Preparation is key with messy play for toddlers...
After I'd dropped Curly Girl off at school and Little Man busied himself 'locking' the front door with his own personal set of keys (hastily pulled together after my set went for a swim in the loo) I spread the Angel Delight out in a shallow box perfect for exploring with little fingers.

Little Man's first instinct was to dive into the Cocoa Pops for a snack but we soon started exploring the different textures of hard and soft, crunchy and smooth. He wasn't keen on putting his fingers or hands into the Angel Delight so I introduced the idea of standing the Frosties and Cheerios in it like soldiers in a line he started to copy me, picking up the cereal and placing it into the strawberry mixture.
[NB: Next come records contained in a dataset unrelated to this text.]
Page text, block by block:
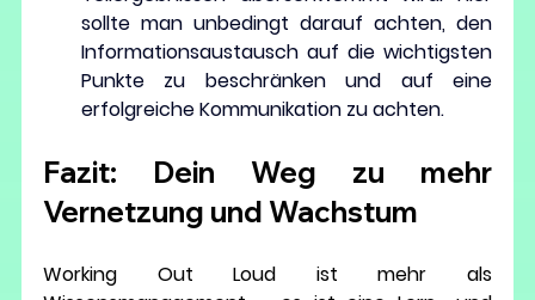
sollte man unbedingt darauf achten, den
Informationsaustausch auf die wichtigsten
Punkte zu beschränken und auf eine
erfolgreiche Kommunikation zu achten.
Fazit: Dein Weg zu mehr
Vernetzung und Wachstum
Working Out Loud ist mehr als
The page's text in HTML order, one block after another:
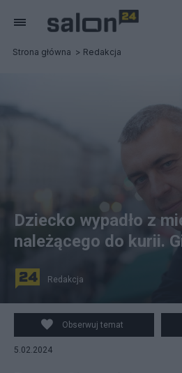
Strona główna Redakcja
fot. Facebook.com
Dziecko wypadło z
należącego do kurii.
Redakcja
Obserwuj temat
5.02.2024
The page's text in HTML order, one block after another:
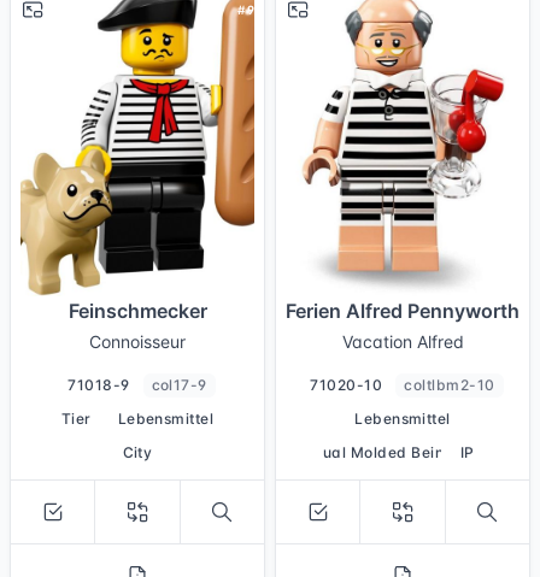
# 9
Feinschmecker
Connoisseur
71018-9
col17-9
Tier
Lebensmittel
City
Ferien Alfred Pennyworth
Vacation Alfred
71020-10
coltlbm2-10
Lebensmittel
Dual Molded Beine
IP
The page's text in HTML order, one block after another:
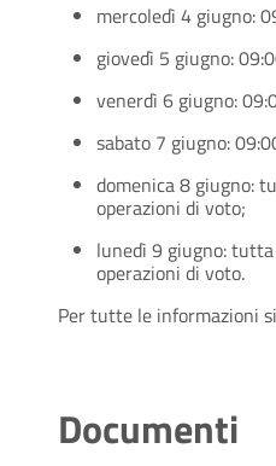
mercoledì 4 giugno:
giovedì 5 giugno:
venerdì 6 giugno:
sabato 7 giugno:
domenica 8 giugno:
operazioni di voto;
lunedì 9 giugno:
operazioni di voto.
Per tutte le informazioni
Documenti
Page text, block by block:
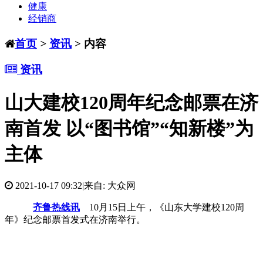
健康
经销商
首页 > 资讯 > 内容
资讯
山大建校120周年纪念邮票在济
南首发 以“图书馆”“知新楼”为
主体
2021-10-17 09:32|来自: 大众网
齐鲁热线讯 10月15日上午，《山东大学建校120周
年》纪念邮票首发式在济南举行。
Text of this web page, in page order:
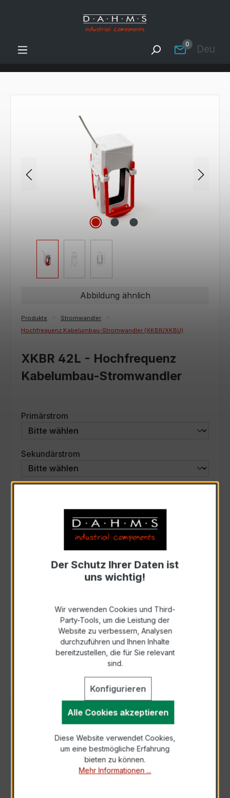
Zum Hauptinhalt springen
0
Bildergalerie überspringen
Abbildung ähnlich
Produkte
Stromwandler
Hochfrequenz Kabelumbau-Stromwandler (XKBR/XKBU)
XKBR 42L - Hochfrequenz
Kabelumbau-Stromwandler
Primärstrom
Sekundärstrom
Scheinleistung (VA)auswählen
Auswahl zurücksetzen
Anfrage schriftlich
Als PDF exportieren
BESCHREIBUNG
Stromwandler ist ein kompakter, hochpräziser
Niederspannungs-Messwandler der
Mehr
Der Schutz Ihrer Daten ist
uns wichtig!
Wir verwenden Cookies und Third-
Party-Tools, um die Leistung der
Website zu verbessern, Analysen
durchzuführen und Ihnen Inhalte
bereitzustellen, die für Sie relevant
sind.
Konfigurieren
Alle Cookies akzeptieren
Diese Website verwendet Cookies,
um eine bestmögliche Erfahrung
bieten zu können.
Mehr Informationen ...
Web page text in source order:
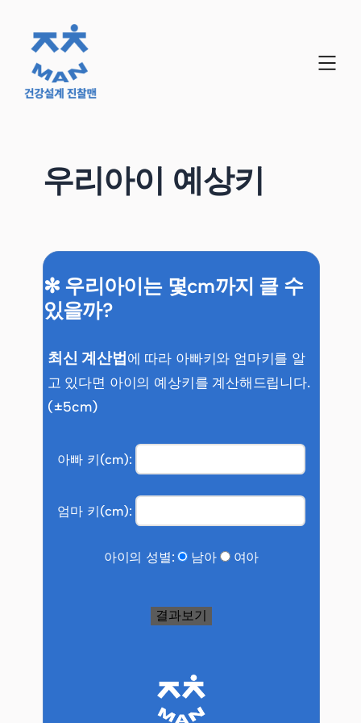
우리아이 예상키
✻ 우리아이는 몇cm까지 클 수
있을까?
최신 계산법 에 따라 아빠키와 엄마키를 알
고 있다면 아이의 예상키를 계산해드립니다.
(±5cm)
아빠 키(cm):
엄마 키(cm):
아이의 성별: 남아 여아
결과보기
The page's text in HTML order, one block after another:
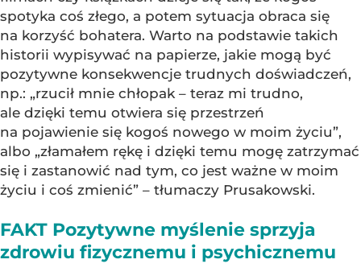
spotyka coś złego, a potem sytuacja obraca się
na korzyść bohatera. Warto na podstawie takich
historii wypisywać na papierze, jakie mogą być
pozytywne konsekwencje trudnych doświadczeń,
np.: „rzucił mnie chłopak – teraz mi trudno,
ale dzięki temu otwiera się przestrzeń
na pojawienie się kogoś nowego w moim życiu”,
albo „złamałem rękę i dzięki temu mogę zatrzymać
się i zastanowić nad tym, co jest ważne w moim
życiu i coś zmienić” – tłumaczy Prusakowski.
FAKT Pozytywne myślenie sprzyja
zdrowiu fizycznemu i psychicznemu
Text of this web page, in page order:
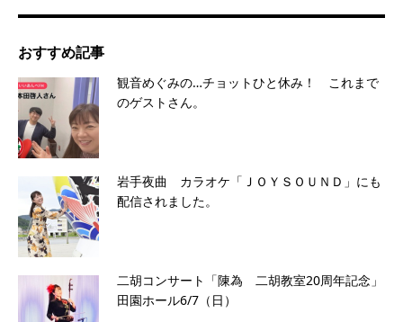
おすすめ記事
観音めぐみの…チョットひと休み！ これまで
のゲストさん。
岩手夜曲 カラオケ「ＪＯＹＳＯＵＮＤ」にも
配信されました。
二胡コンサート「陳為 二胡教室20周年記念」
田園ホール6/7（日）

His favourite thing was crushing each of the cereals under his fingers and then with the spoon, chuckling to himself as they popped and crackled. I talked about the sound they made and showed him how the Angel Delight didn't make the same sound when I squished it with my fingers. He swooshed the cereals around in their boxes, watching them fall over the side of the high chair and exclaiming as they fell onto the floor. He also fed me the cereal, picking up each piece carefully and placing it in my mouth - great for his small motor skill development and yummy for Mummy too!
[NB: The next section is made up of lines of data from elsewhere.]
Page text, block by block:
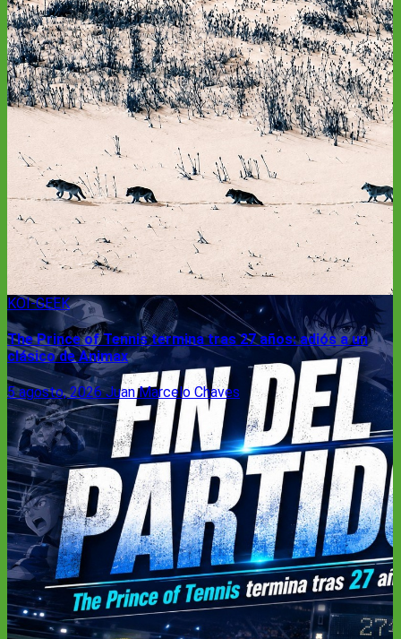
KOI-GEEK
The Prince of Tennis termina tras 27 años: adiós a un
clásico de Animax
5 agosto, 2026Juan Marcelo Chaves
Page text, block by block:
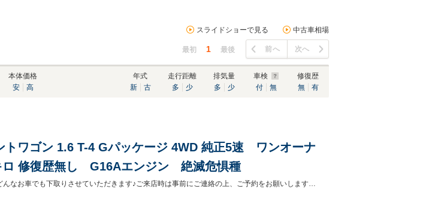
スライドショーで見る 中古車相場
最初 1 最後 前へ 次へ
本体価格
安
高
年式
新
古
走行距離
多
少
排気量
多
少
車検
付
無
修復歴
無
有
トワゴン 1.6 T-4 Gパッケージ 4WD 純正5速 ワンオーナ
修復歴無し G16Aエンジン 絶滅危惧種
現在、下取り強化中です！どんなお車でも下取りさせていただきます♪ご来店時は事前にご連絡の上、ご予約をお願いします。ご予約無しの場合、ご案内できない場合もございます。
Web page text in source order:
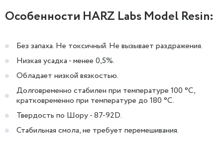
Особенности HARZ Labs Model Resin:
Без запаха. Не токсичный. Не вызывает раздражения.
Низкая усадка - менее 0,5%.
Обладает низкой вязкостью.
Долговременно стабилен при температуре 100 °С,
кратковременно при температуре до 180 °С.
Твердость по Шору - 87-92D.
Стабильная смола, не требует перемешивания.
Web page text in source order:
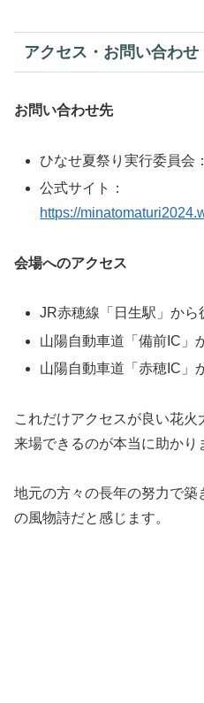
アクセス・お問い合わせ
お問い合わせ先
ひなせ夏祭り実行委員会
公式サイト：
https://
会場へのアクセス
JR赤穂線「日生駅」から
山陽自動車道「備前IC」
山陽自動車道「赤穂IC」
これだけアクセスが良い花
来場できるのが本当に助かり
地元の方々の長年の努力で
の風物詩だと感じます。
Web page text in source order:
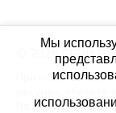
© 2026 СБОЙ.РФ
При
ресурах,
По всем
Мы

This was a fun 10 minute messy play activity that didn't take much clearing up and was completely safe for a toddler as all the elements were edible. In fact quite a lot got eaten!
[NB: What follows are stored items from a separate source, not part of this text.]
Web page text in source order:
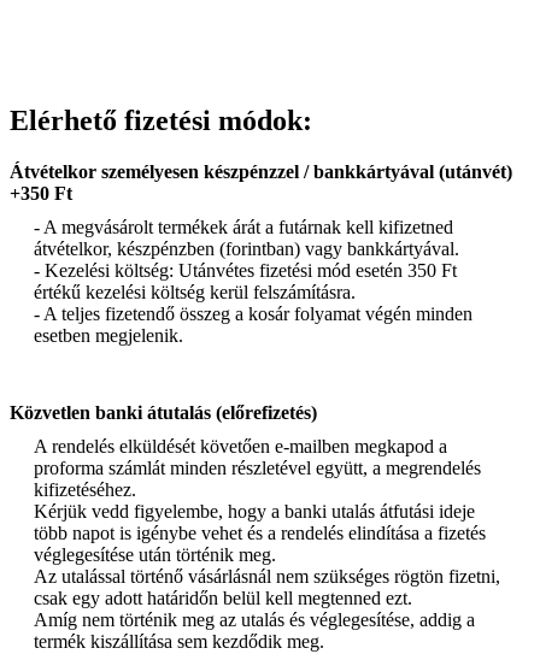
Elérhető fizetési módok:
Átvételkor személyesen készpénzzel / bankkártyával (utánvét)
+350 Ft
- A megvásárolt termékek árát a futárnak kell kifizetned
átvételkor, készpénzben (forintban) vagy bankkártyával.
- Kezelési költség: Utánvétes fizetési mód esetén 350 Ft
értékű kezelési költség kerül felszámításra.
- A teljes fizetendő összeg a kosár folyamat végén minden
esetben megjelenik.
Közvetlen banki átutalás (előrefizetés)
A rendelés elküldését követően e-mailben megkapod a
proforma számlát minden részletével együtt, a megrendelés
kifizetéséhez.
Kérjük vedd figyelembe, hogy a banki utalás átfutási ideje
több napot is igénybe vehet és a rendelés elindítása a fizetés
véglegesítése után történik meg.
Az utalással történő vásárlásnál nem szükséges rögtön fizetni,
csak egy adott határidőn belül kell megtenned ezt.
Amíg nem történik meg az utalás és véglegesítése, addig a
termék kiszállítása sem kezdődik meg.
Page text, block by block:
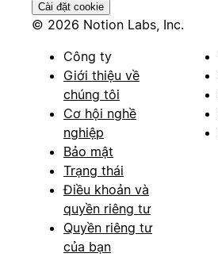
Cài đặt cookie
© 2026 Notion Labs, Inc.
Công ty
Giới thiệu về
chúng tôi
Cơ hội nghề
nghiệp
Bảo mật
Trạng thái
Điều khoản và
quyền riêng tư
Quyền riêng tư
của bạn
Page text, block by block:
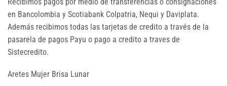
en Bancolombia y Scotiabank Colpatria, Nequi y Daviplata.
Además recibimos todas las tarjetas de credito a través de la
pasarela de pagos Payu o pago a credito a traves de
Sistecredito.
Aretes Mujer Brisa Lunar

Next time we might make up two different flavours of Angel Delight and explore mixing them together or add more tools like cookie cutters. I'd also like to try this activity with Curly Girl in the Easter Holidays and seeing how differently she explores the different elements.

By the way the lovely Susanne over at GhostwritterMummy has helpfully pulled together this fab set of 8 fab sensory play ideas for toddlers. If you've been thinking about trying out messy play with your little one I thoroughly recommend popping over for some inspiration!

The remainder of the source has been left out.